De facto, les incivilités deviennent donc bien souvent «des sous-catégories d’infractions pénales», selon l’expression du magistrat Didier Peyrat. Et cette juridicisation des incivilités est favorisée par le contexte de lutte contre le terrorisme. Par exemple, une loi récente pour lutter contre les incivilités dans les transports, publiée au Journal officiel du 23 mars 2016, avait aussi comme objectif la protection des transports en commun contre les risques d’attentats. Cette pénalisation des incivilités est nécessaire. En effet, la seule sanction qui a existé pendant longtemps était l’opprobre social : l’individu discourtois qui jetait par terre son mégot de cigarette, ou crachait sa salive ou ses chewing-gums, n’avait bien souvent pour punition que le regard réprobateur des passants. Hélas, la force dissuasive du «name and shame» est bien maigre, comme le remarque le psychosociologue Dominique Picard :

«Les sanctions symboliques ne sont redoutées que par celui qui adhère aux valeurs qu’elles sous-tendent. C’est bien l’un des problèmes auxquels on se heurte face aux “incivilités” : quand la violence devient une valeur positive, il n’y a pas de honte à la pratiquer; et quand vivre à la marge fait partie de son identité, on ne craint pas d’être désavoué par la société.»

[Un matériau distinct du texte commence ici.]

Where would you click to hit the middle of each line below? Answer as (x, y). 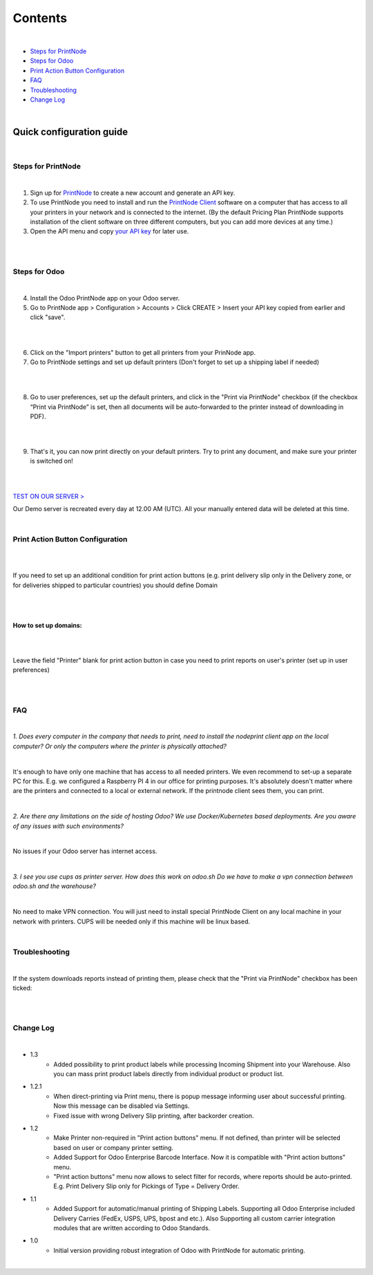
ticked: (22, 988)
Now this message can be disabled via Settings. (122, 1106)
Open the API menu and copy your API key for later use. (109, 231)
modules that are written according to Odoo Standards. (132, 1228)
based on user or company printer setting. (114, 1147)
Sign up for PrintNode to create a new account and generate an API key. (133, 193)
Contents (40, 18)
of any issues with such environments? (68, 826)
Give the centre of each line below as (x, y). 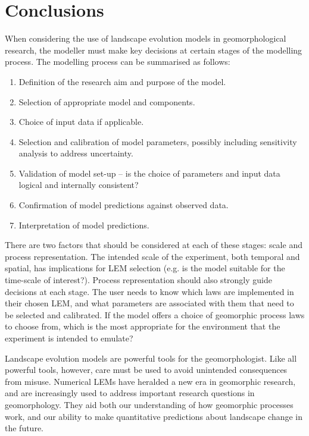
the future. (24, 428)
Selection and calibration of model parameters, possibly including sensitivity (158, 141)
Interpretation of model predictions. (84, 225)
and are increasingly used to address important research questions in (130, 393)
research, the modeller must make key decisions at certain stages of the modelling (154, 50)
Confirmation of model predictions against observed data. (124, 205)
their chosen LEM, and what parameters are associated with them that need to (149, 303)
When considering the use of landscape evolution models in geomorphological (146, 38)
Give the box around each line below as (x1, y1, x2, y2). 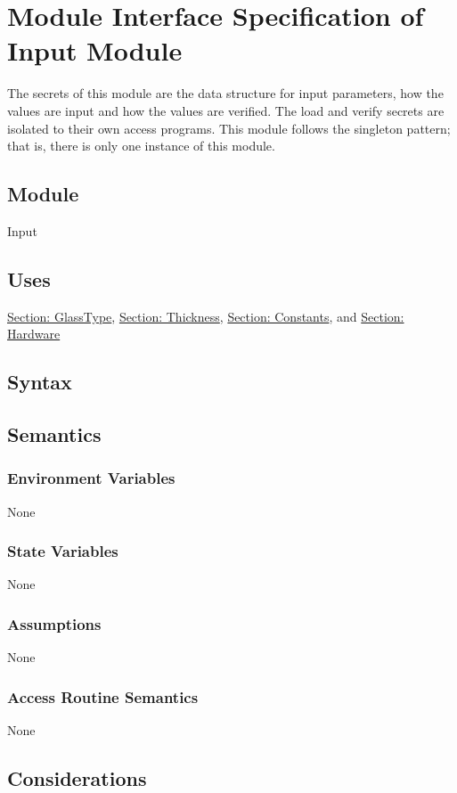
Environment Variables (7, 467, 175, 489)
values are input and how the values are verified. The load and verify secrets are (7, 101, 445, 119)
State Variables (7, 540, 118, 562)
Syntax (7, 368, 72, 396)
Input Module (7, 32, 183, 69)
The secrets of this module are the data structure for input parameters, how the (7, 84, 444, 102)
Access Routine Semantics (7, 685, 199, 707)
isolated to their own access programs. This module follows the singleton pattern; (7, 119, 451, 137)
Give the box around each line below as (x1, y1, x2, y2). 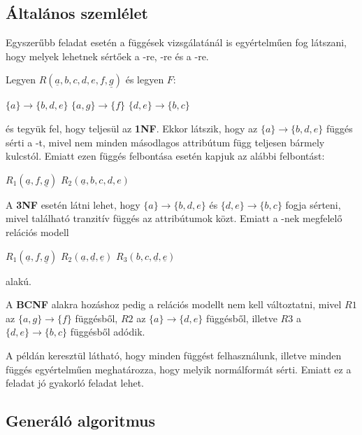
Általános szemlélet (6, 2, 148, 24)
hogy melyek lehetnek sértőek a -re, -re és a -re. (6, 48, 209, 63)
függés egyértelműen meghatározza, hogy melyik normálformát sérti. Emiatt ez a (6, 361, 352, 376)
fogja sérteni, (285, 197, 341, 212)
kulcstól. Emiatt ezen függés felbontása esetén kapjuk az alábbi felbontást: (6, 149, 325, 163)
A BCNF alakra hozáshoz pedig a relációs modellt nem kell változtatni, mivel (6, 297, 342, 312)
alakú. (6, 273, 31, 288)
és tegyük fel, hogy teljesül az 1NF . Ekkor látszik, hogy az (6, 120, 258, 135)
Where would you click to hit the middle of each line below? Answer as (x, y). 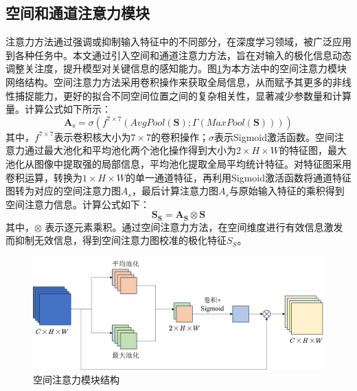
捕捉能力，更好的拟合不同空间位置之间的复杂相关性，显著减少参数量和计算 (183, 95)
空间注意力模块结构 (76, 379)
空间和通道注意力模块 (78, 13)
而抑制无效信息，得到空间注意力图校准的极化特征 (116, 240)
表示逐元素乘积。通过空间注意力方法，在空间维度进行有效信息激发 (194, 226)
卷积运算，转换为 (44, 177)
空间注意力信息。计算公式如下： (78, 204)
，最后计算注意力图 (175, 191)
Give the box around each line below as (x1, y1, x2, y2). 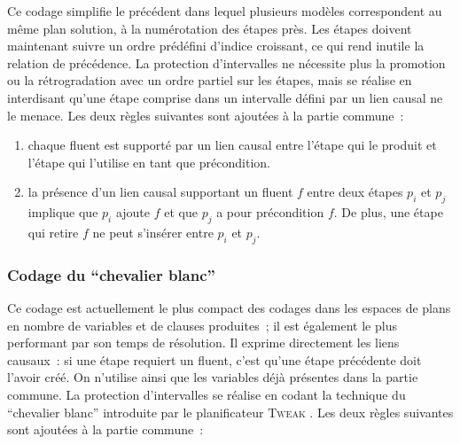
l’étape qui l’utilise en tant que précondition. (27, 152, 270, 171)
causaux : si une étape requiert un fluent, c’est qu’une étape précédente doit (7, 350, 422, 369)
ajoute (115, 203, 151, 222)
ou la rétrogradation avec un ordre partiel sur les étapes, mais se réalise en (7, 71, 412, 90)
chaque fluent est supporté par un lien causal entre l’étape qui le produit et (27, 136, 437, 154)
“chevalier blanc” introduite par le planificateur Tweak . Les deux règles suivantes (7, 402, 454, 421)
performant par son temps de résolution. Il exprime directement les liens (7, 333, 400, 352)
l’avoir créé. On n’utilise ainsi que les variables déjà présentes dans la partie (7, 368, 418, 386)
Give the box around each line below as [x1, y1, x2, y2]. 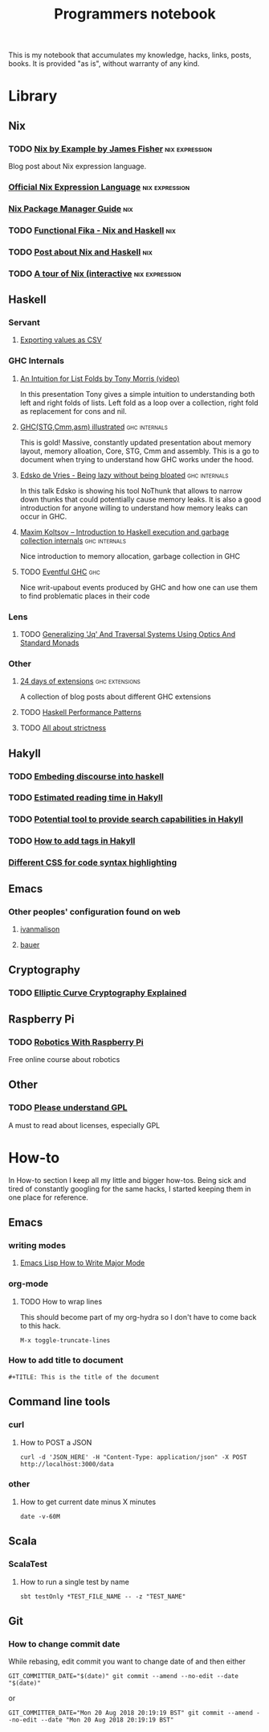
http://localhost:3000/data [19, 1460, 114, 1468]
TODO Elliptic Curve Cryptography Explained [8, 987, 187, 998]
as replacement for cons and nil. [19, 406, 127, 415]
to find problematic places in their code [19, 591, 150, 601]
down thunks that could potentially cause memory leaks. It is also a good [19, 494, 262, 504]
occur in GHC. [19, 511, 67, 521]
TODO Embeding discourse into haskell [8, 771, 165, 782]
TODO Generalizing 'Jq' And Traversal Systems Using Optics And [19, 629, 236, 639]
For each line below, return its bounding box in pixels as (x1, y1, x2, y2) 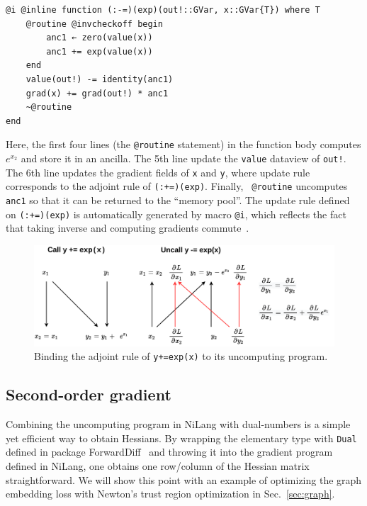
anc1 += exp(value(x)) (46, 46, 153, 57)
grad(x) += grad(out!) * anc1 (26, 88, 169, 99)
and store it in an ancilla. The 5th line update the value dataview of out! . (21, 151, 346, 165)
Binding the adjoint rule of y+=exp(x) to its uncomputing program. (34, 349, 328, 364)
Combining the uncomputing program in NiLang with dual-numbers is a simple (6, 417, 351, 432)
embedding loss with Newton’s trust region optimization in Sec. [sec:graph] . (6, 486, 335, 501)
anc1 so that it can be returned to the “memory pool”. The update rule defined (6, 192, 350, 207)
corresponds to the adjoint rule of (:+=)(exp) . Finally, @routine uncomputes (6, 179, 348, 193)
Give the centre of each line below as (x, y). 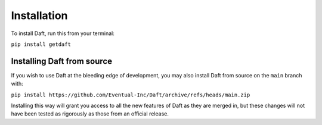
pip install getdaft (41, 44)
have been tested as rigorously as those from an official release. (90, 114)
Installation (39, 15)
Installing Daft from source (62, 61)
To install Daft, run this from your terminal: (63, 33)
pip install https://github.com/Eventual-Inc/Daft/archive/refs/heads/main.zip (131, 95)
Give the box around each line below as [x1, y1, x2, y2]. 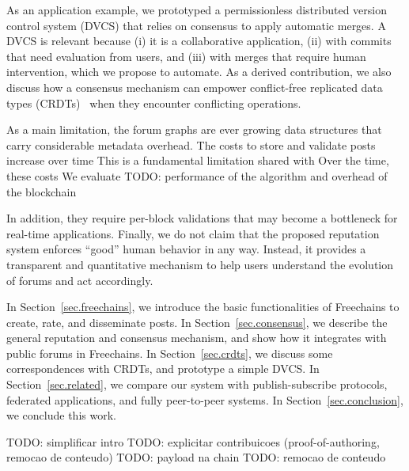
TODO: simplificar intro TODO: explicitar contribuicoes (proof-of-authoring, [6, 433, 380, 450]
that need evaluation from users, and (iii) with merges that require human [6, 47, 366, 64]
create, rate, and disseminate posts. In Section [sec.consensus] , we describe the [6, 313, 388, 330]
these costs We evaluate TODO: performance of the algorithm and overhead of [6, 167, 388, 184]
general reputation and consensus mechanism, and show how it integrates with [6, 329, 387, 346]
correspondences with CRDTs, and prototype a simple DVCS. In [6, 360, 320, 377]
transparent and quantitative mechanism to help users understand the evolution [6, 256, 394, 272]
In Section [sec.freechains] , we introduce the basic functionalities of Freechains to [6, 298, 400, 315]
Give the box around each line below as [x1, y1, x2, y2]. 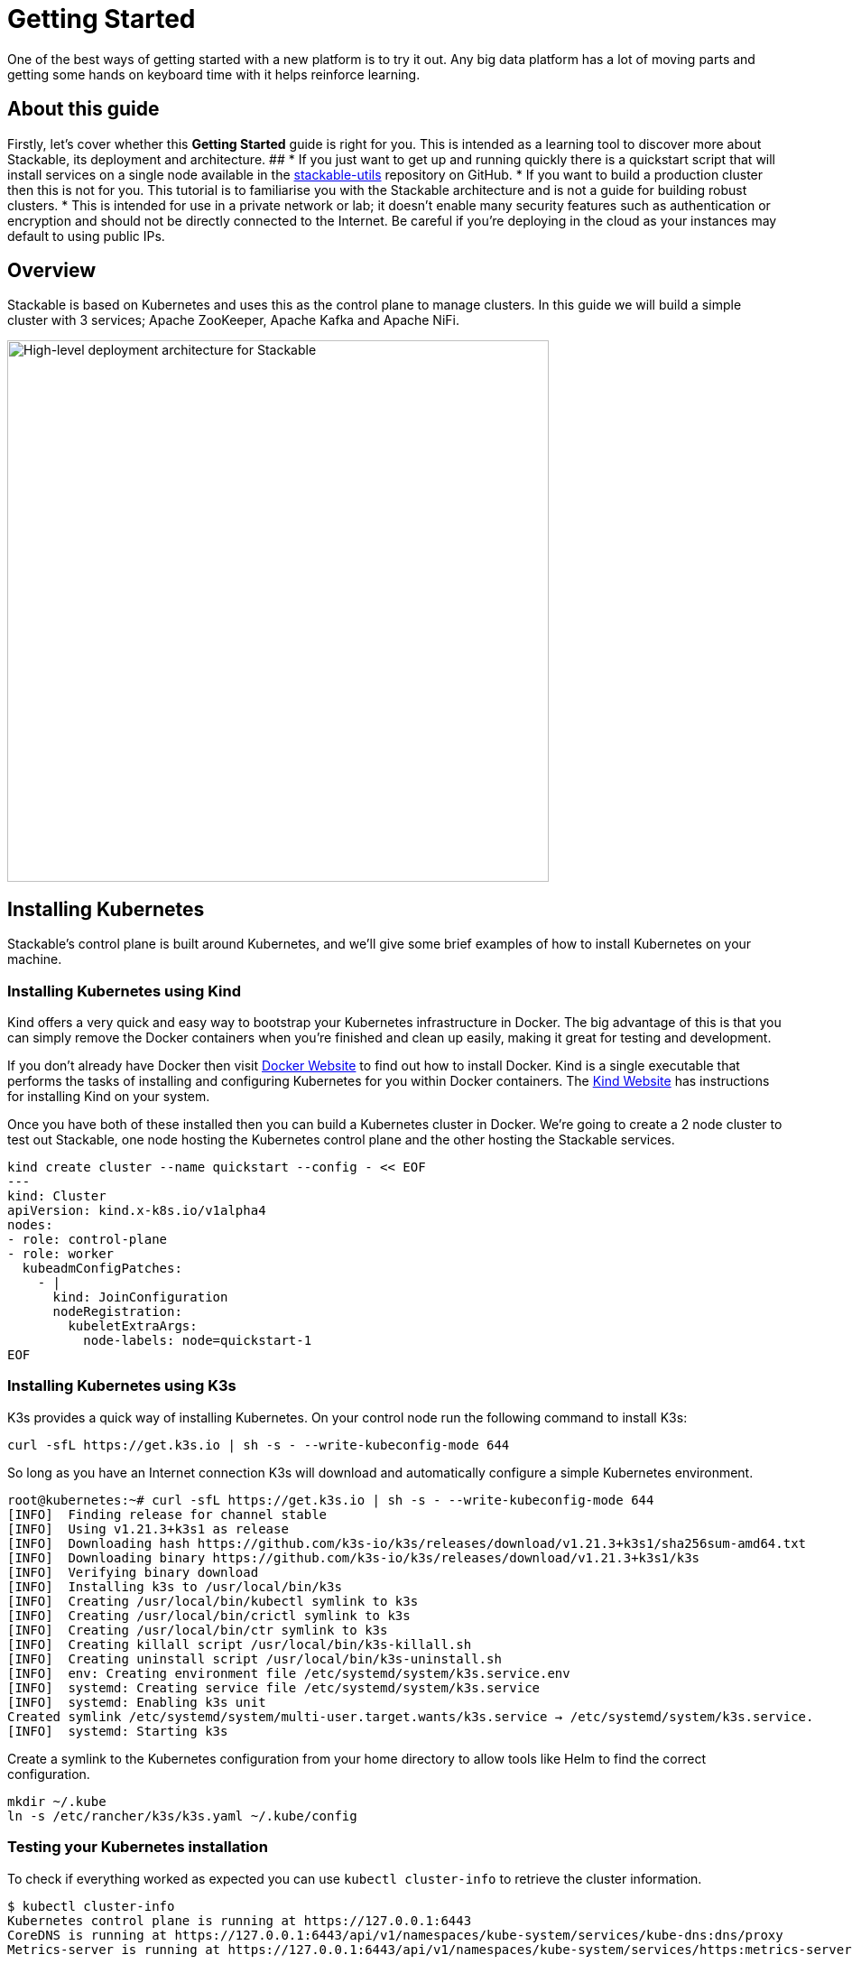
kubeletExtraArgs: [68, 1319, 198, 1334]
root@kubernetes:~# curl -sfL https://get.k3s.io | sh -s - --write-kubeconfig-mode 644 [7, 1492, 654, 1507]
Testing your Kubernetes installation [7, 1838, 268, 1857]
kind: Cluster [7, 1189, 106, 1204]
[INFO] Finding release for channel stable [7, 1506, 328, 1522]
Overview [7, 259, 97, 283]
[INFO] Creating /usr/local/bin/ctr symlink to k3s [7, 1622, 388, 1637]
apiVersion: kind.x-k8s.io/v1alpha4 [7, 1203, 266, 1218]

Si la pénalisation de certaines incivilités infractionnelles était nécessaire, nous voudrions souligner que le vrai problème n’est pas l’absence de qualification juridique, mais l’absence de volonté ou l’incapacité à faire respecter les réglementations déjà en vigueur. Il existe en effet de nombreuses lois permettant de lutter contre les incivilités, mais elles ne sont bien souvent ni respectées, ni appliquées."

Extrait de Refaire communauté, de David Lisnard et Jean-Michel Arnaud.